During the past several years medical insurance premiums have risen at a steady pace. This is taking a toll on the bottom-line of companies, cutting into earnings, limiting growth and forcing a reevaluation of the employee benefit system. According to a projection by McKinsey & Co., at the present rate, by 2008 health benefits will eclipse earnings at the average Fortune 500 business.

Organizations, through private health insurance companies, are the leading provider of medical services in the United States. In 2004, 59.8% of American citizens were covered by a corporation-based health insurance program, accounting for 88% of all private health insurance. Yet the increasing costs of Medical Care, ever-growing drug prices and a steady rise in chronic illnesses have brought the corporate society to a breaking point.

For many companies the growing burden has become too difficult to bear. During the past five years health care insurance premiums have raised an average of 11.6 percent annually, more than four times the average rate of inflation and employee earnings over that time.3 Not surprisingly, this growth in premiums has caused the number of companies offering Healthcare services during that time to drop from 69 percent to 60 percent.4 In addition, in 2005,  health care insurance premiums jumped 9.2 percent, more than three times the rate of inflation – and that was the lowest increase in the past five years.

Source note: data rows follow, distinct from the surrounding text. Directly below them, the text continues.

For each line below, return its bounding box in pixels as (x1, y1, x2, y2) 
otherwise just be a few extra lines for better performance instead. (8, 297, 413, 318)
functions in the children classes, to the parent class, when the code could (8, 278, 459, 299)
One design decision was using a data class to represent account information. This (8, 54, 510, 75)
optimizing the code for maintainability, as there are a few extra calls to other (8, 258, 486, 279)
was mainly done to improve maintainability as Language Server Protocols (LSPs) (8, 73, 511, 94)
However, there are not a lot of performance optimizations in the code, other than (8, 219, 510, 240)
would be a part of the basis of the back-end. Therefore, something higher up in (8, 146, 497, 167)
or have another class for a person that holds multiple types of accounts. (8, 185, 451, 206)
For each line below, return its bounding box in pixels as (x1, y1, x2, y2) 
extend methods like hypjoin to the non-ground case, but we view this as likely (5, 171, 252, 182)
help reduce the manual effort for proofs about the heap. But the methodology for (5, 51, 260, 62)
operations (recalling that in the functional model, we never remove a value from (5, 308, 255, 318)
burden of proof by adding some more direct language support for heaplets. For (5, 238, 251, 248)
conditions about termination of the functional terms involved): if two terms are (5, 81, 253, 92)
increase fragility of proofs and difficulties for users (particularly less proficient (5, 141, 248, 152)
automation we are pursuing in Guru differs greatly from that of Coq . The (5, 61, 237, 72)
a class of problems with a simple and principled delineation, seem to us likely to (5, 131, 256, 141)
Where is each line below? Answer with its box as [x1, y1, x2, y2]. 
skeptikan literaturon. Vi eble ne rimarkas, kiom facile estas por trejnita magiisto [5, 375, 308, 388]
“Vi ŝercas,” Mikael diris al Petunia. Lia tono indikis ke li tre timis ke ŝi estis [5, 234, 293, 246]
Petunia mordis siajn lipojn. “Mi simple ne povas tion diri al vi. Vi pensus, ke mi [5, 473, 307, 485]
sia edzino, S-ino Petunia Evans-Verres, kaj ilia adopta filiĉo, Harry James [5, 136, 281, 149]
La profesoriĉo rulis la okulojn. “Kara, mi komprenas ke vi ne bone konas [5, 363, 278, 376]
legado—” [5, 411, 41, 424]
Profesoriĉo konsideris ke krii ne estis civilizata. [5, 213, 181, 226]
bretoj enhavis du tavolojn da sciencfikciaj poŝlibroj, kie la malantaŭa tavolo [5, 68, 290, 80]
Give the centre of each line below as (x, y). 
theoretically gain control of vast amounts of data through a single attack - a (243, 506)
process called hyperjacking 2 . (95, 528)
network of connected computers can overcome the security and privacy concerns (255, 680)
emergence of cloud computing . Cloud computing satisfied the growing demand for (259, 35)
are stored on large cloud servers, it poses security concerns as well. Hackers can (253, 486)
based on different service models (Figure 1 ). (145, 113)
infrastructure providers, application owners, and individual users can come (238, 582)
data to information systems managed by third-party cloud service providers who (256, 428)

In this environment employers need to find innovative ways to stem the increasing costs of Health Care coverage. Seemingly, the easiest strategies to accomplish this goal would be to cut benefits coverage or pass on arising burden to staff members and retirees. More than 80% of employers have chosen one or both of these options in the past few years and almost half of all large employers are likely to increase the amount staff members pay in 2007.5

However, these approaches do nothing to mitigate the fundamental causes of increasing costs, one of which is a population that needs increased medical care. To make a long-term and meaningful impact on costs and central health, employers need to look beyond a old-school reactive-based approach.